Flint — Oscar-nominated actor and water activist Mark Ruffalo listened to residents vent frustration over the city’s lead-tainted water system Monday, then expressed his own outrage.

Ruffalo and Van Jones, a CNN political commentator, were joined by a group of activists in the basement of St. Michael’s Roman Catholic Church near the city’s downtown on Monday to discuss the needs of the people of Flint in dealing with the city’s municipal water supply disaster.

At the gathering, Ruffalo said what occurred in Flint is a crisis of credibility from the government.

“From the federal government and state government, and I am imploring President Obama to consider Flint, Michigan, a national disaster starting today,” he said.

Gov. Rick Snyder has asked the Federal Emergency Management Agency to reconsider his request for more federal funding and resources to assist the beleaguered city. The agency had denied Snyder’s original request to declare a major disaster in late January. His initial inquiry to the Obama administration requested $96 million in disaster relief.

FEMA had said it couldn’t recommend declaring a federal emergency in Flint under the law, which says only natural catastrophes, fires, floods or explosions warrant a major disaster declaration.

On Monday, Ruffalo also called on environmental and social justice groups to come to Flint’s aid.

“It’s no different than the negligence that happened in Louisiana in the aftermath of Hurricane Katrina when certain government officials decided it was better not to fix the dikes, and those dikes failed and those peoples lives were negatively affected,” he said.

Ruffalo said the only “conceivable” justice is for the federal government to declare Flint a national disaster.

“You have to fight for what you love and what you believe in,” he said. “No one is going to do this for you. You’ve got to take it yourself.”

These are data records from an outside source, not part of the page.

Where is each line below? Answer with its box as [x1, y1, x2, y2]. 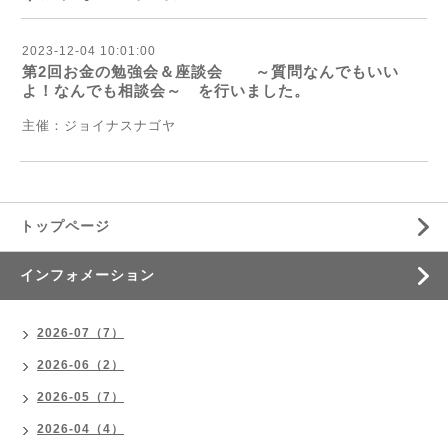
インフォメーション [20, 267, 155, 283]
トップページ [20, 218, 110, 234]
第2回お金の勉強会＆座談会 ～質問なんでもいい [22, 63, 399, 80]
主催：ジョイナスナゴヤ [22, 118, 176, 133]
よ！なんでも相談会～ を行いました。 [22, 82, 310, 99]
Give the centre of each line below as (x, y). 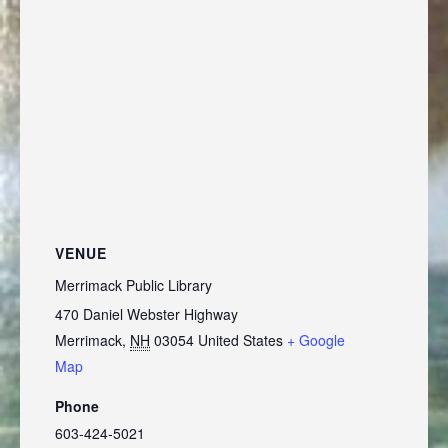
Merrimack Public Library (133, 285)
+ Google (316, 340)
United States (240, 340)
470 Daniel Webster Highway (146, 314)
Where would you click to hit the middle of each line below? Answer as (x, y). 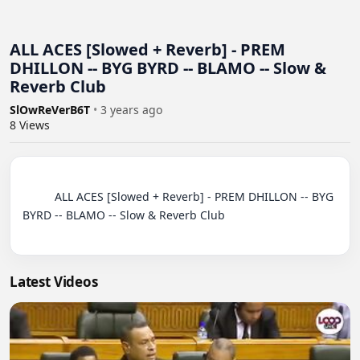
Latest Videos (54, 282)
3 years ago (131, 110)
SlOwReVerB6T (51, 110)
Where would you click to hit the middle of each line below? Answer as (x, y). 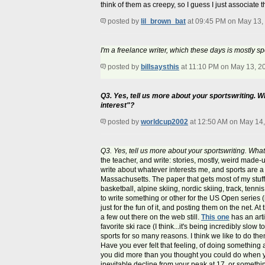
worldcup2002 (164, 122)
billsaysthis (160, 67)
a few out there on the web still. (151, 217)
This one (215, 217)
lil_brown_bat (163, 22)

Jones said additional aid for Flint will come when more people demand it.

“I don’t think many ordinary Americans knew about this until this week when it became such a big deal in the presidential campaign,” he said.

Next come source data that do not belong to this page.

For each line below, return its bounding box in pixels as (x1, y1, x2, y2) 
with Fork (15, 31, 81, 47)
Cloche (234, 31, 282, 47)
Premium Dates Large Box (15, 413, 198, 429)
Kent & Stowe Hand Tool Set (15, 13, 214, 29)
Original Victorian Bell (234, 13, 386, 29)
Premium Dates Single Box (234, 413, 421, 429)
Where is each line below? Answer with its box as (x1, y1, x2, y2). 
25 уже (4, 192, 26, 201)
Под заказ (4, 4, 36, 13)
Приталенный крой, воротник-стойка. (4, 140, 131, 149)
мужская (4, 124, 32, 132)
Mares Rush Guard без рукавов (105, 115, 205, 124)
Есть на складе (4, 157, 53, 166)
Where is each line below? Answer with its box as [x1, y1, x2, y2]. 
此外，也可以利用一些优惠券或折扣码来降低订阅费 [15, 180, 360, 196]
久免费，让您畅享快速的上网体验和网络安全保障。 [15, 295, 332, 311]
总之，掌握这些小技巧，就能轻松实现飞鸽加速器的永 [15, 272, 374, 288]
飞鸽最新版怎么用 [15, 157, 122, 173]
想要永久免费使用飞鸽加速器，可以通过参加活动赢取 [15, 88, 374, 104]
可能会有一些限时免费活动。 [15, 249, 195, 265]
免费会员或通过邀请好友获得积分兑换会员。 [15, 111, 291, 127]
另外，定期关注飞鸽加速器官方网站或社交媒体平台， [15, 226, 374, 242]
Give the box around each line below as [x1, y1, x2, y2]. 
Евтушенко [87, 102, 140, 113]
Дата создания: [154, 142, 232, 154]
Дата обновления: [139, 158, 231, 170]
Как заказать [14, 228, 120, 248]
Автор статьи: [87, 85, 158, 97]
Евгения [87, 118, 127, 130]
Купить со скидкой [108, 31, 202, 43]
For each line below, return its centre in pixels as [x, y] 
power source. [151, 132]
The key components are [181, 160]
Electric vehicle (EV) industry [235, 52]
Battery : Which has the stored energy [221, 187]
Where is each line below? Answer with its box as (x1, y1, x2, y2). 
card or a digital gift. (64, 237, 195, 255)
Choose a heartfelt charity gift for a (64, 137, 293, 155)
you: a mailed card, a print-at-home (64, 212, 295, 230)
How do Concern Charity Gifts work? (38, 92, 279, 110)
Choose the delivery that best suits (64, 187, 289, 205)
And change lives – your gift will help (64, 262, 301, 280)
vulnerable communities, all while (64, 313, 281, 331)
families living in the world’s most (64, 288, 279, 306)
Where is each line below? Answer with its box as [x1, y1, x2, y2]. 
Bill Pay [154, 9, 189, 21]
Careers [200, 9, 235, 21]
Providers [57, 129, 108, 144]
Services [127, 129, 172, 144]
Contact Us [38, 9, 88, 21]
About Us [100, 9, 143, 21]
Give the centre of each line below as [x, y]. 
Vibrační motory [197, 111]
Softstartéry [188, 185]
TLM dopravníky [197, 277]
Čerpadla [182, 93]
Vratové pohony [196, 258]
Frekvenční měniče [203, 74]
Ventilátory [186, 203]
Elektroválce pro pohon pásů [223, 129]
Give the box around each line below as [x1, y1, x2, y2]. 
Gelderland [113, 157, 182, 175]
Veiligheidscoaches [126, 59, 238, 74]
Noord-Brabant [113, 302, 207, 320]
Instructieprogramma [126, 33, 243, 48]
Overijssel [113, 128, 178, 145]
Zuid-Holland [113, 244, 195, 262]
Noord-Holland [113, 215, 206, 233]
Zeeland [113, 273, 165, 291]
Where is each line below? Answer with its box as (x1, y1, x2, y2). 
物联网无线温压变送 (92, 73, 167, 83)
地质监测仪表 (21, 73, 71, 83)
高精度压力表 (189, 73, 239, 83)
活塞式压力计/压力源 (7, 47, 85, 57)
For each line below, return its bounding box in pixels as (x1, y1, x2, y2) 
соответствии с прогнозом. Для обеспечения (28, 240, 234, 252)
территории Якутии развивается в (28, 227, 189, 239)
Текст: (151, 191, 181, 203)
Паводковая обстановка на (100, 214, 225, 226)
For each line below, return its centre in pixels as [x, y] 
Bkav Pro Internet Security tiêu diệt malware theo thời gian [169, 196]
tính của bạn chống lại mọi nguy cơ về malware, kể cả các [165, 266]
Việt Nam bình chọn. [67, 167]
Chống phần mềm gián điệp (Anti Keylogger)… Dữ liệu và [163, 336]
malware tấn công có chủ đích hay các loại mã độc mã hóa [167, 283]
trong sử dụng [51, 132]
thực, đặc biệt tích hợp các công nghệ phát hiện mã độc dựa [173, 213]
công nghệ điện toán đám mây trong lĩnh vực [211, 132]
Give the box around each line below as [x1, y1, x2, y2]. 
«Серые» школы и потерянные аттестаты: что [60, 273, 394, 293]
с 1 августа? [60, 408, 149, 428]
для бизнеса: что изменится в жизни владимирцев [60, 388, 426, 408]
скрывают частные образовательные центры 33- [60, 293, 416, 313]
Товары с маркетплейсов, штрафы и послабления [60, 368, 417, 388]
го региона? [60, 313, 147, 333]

Jones added he thinks many people around country also assume the city’s lead problem is being taken care of.

“It’s not being taken care of,” he said. “People in Flint think more is being done than is actually being done. The federal and state government both need to step up.”

Two mothers at the event Monday shared stories of health challenges and loss.

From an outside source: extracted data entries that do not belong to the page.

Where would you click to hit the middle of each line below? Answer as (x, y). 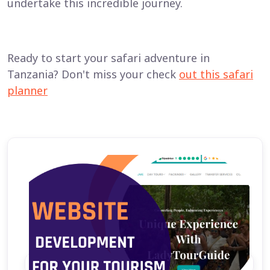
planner (27, 90)
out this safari (216, 74)
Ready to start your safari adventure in (108, 58)
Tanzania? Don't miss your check (93, 74)
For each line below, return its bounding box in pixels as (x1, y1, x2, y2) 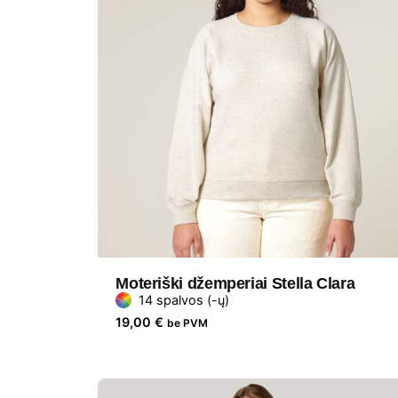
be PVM (167, 316, 209, 330)
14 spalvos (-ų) (139, 292, 230, 308)
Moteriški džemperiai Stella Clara (115, 275, 355, 293)
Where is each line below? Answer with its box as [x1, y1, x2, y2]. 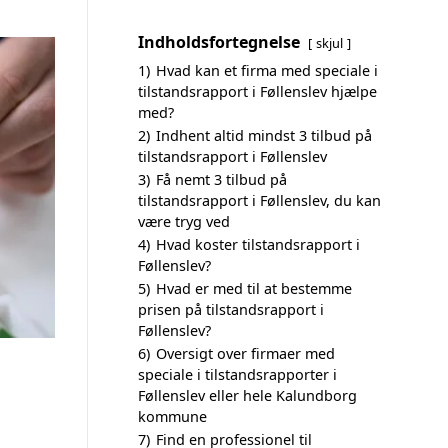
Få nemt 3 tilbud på [156, 170, 287, 189]
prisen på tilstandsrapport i [138, 300, 324, 319]
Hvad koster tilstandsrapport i [156, 235, 360, 254]
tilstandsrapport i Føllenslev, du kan [138, 191, 381, 210]
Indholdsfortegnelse [138, 31, 300, 53]
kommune [138, 407, 207, 426]
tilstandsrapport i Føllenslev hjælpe [138, 82, 377, 101]
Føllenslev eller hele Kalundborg [138, 386, 357, 405]
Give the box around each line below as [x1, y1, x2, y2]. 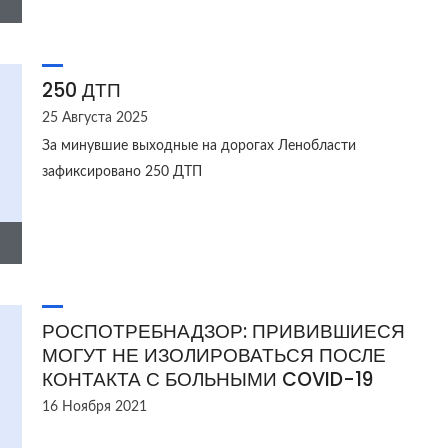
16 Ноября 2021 [41, 400, 147, 414]
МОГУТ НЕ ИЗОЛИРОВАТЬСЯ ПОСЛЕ [41, 342, 386, 369]
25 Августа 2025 [41, 111, 148, 125]
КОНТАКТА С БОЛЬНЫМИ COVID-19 [41, 366, 373, 393]
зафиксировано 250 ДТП [41, 165, 202, 179]
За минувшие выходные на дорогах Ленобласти [41, 139, 356, 153]
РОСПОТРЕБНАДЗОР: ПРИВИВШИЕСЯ [41, 318, 405, 345]
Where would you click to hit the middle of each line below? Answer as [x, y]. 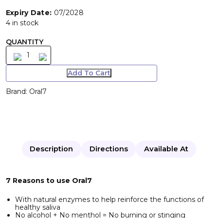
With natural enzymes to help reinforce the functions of [110, 199]
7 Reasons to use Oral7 [49, 180]
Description [52, 149]
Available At [166, 149]
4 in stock [22, 23]
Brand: [17, 91]
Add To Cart [89, 73]
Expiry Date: [29, 12]
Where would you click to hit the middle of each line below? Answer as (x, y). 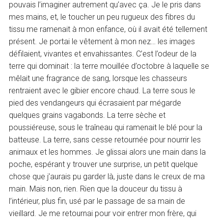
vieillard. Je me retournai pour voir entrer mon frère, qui (103, 214)
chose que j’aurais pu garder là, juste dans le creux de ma (107, 177)
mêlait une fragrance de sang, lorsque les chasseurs (98, 79)
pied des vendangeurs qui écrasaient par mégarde (95, 103)
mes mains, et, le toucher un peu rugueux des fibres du (102, 17)
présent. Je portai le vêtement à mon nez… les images (102, 42)
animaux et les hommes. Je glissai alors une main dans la (108, 152)
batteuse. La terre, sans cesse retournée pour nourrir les (105, 140)
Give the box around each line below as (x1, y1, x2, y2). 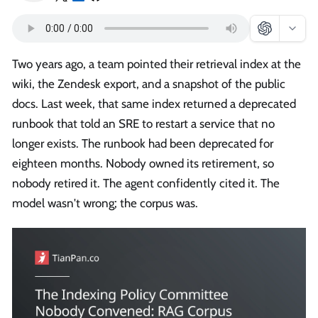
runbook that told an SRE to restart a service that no (12, 116, 275, 131)
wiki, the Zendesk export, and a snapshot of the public (12, 77, 285, 92)
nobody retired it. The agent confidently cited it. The (12, 176, 280, 191)
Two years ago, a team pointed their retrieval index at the (12, 57, 301, 72)
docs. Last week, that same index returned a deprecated (12, 97, 296, 111)
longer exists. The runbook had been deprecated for (12, 136, 273, 151)
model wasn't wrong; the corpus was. (12, 196, 198, 211)
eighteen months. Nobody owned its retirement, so (12, 156, 274, 171)
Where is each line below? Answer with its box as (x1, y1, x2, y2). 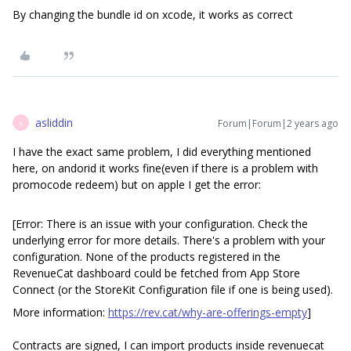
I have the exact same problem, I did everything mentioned (13, 144, 311, 160)
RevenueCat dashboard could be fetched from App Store (13, 266, 300, 281)
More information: (13, 305, 108, 320)
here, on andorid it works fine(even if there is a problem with (13, 161, 318, 176)
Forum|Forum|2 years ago (218, 117, 338, 131)
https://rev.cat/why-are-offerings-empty (108, 305, 307, 320)
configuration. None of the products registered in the (13, 249, 280, 265)
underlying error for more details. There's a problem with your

Nakia Wakes, an activist and mother of two, said she believes the health issues she and her family are dealing with was caused by lead-tainted water.

“Both of my sons have tested positive for levels of lead,” she said. “My son has had behavioral problems in school and has been suspended 56 times from school this year.”

Wakes said she will not stop working until all pipes in Flint have been replaced and residents are compensated for their water bills.

Desiree Duell, a single mother, artist and activist, said she became ill with an upper respiratory infection in fall 2014.

“One day, I was getting out of the shower and my ear started bleeding,” she said.

Duell claims hair loss followed until she stopped using Flint water.

“Not only is the water in my house poisoned, my body is poisoned, and I’m trapped in a home I cannot sell,” she said.

Ruffalo, his voice rising as he spoke, responded: “Mothers shouldn’t be having to deliver water to their community. Mothers shouldn’t be up here telling you that they’re losing their hair and that blood is coming out of their ears.”